Pffff, sorry James... Pfff... Pffff... Sigh... Just not as young and vital as the rest of you I'm afraid. Could you please give me a hand. I don't want to be the last in line here. Pffff....

James quickly grabs the elderly Doc by the arm and draggs him towards the lab room in which Jason disappears just as the two approach. Ross who's holding the door looks down the hall to what's holding the other two sees the scene and runs towards to two to give James a hand with Doc who's totally exhausted from the run.

The two young investigators move as quickly as they can towards the welcomming light just a few more meters away but as they close in the echos from down the hall grow ever louder and louder... 

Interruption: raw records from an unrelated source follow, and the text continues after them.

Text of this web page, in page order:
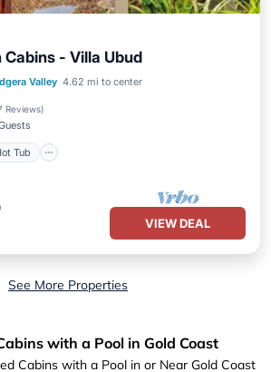
Cabins - Villa Ubud
Valley 4.62 mi to center
Reviews)
Tub
Hot Tub
Breakfast
VIEW DEAL
See More Properties
with a Pool in Gold Coast
Cabins with a Pool in or Near Gold Coast
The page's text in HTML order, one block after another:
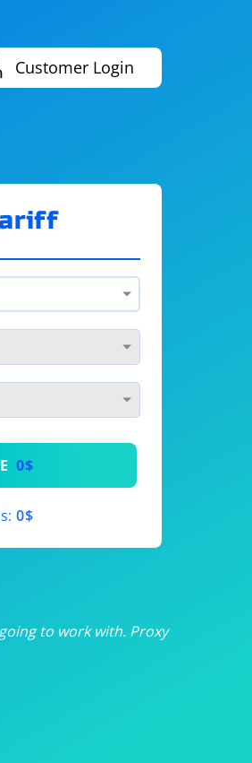
Customer Login
eBay
0$
0$
to work with. Proxy
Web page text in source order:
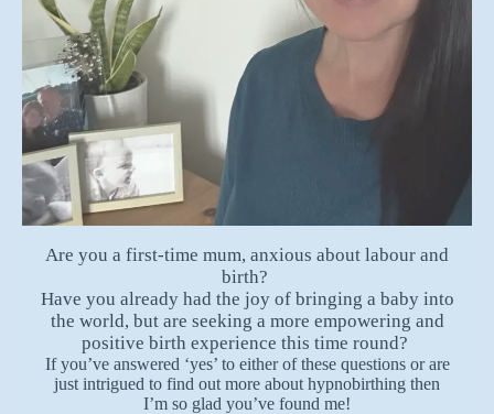
Are you a first-time mum, anxious about labour and
birth?
Have you already had the joy of bringing a baby into
the world, but are seeking a more empowering and
positive birth experience this time round?
If you’ve answered ‘yes’ to either of these questions or are
just intrigued to find out more about hypnobirthing then
I’m so glad you’ve found me!
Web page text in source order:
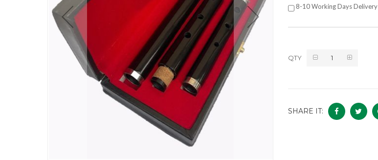
8-10 Working Days Delivery
QTY
SHARE IT:

You take over Ross! I'll watch your back! We've got incomming!

While Ross draggs Doc through the open labroom door James finds himself suddenly very alone in the dark hallway. His long shadow falls deep down the corridor, projected by the faint but suddenly ow so very bright light in the room behind him. The moans grow ever in strenght and the beating of steel against the floor seems to quicken as it comes nearer. James suddenly  feels very cold as goosebumps cover his entire body and then the first shadows fall around the corner down the hallway.

Humanoid shadows dance on the twilight hallway floor thirty meters down the corridor. But the moaning and the dragging and beating sound James hears get him his doubts on the matter of what is stalking the gang through these dark halls and corridors of the university building...

A cold click is all that sounds when James puts the cold metal hammer of the Anaconda back in its safe mode. The howls and moans from down the hall seems to be rounding the corner any moment now and James waits for just one more second and hastens himself through the labroom door which he closes with a loud bang behind him. 

In front of him are Ross who's sitting Doc down on one of the tables in the room and Jason who's watching Ray shaking up the other Jason... Who in this matter seems to be too weak and distant minded that he just lets it come all over him and shakes like a doll in Ray's hands.

Unnnn...cle... Ray.....I... Wwwhhaaat..sssss.. happeenniiinngg.......

And Ray suddenly scaring himself by how he took on the already very weakened kid just now realises in how bad a state Jason really is. This is not just some side affect from heavy drug usage... especially since by the looks of it... Jason was doing everything he could to devellop some sort of antidote against this Pixiedust....

And now the beating sound reaches all inside the room reminding them of the fact that something is comming....

For them....


----------



## The Forsaken One (Apr 21, 2003)

[OOC: You all came in through the door in the left bottom of the minimap and the lighter patches in the upper wall are windows. The door to the office part of the room is slightly ajar and clearly unlocked. It's where Jason was hiding till everyone came back and where Ray found him when he entered the room first. /OOC]


----------



## Argent Silvermage (Apr 21, 2003)

Ray looks wildly around the room. I can't imagine this is normal for the college. I'm getting the disk out. Ray reaches into the inside pocket he had specialy made for the disk and pulls it out fingers already in the slots. Lets see if the disk reacts to the area here.


----------



## The Forsaken One (Apr 21, 2003)

[OOC: It doesn't /OOC]


----------



## Festy_Dog (Apr 22, 2003)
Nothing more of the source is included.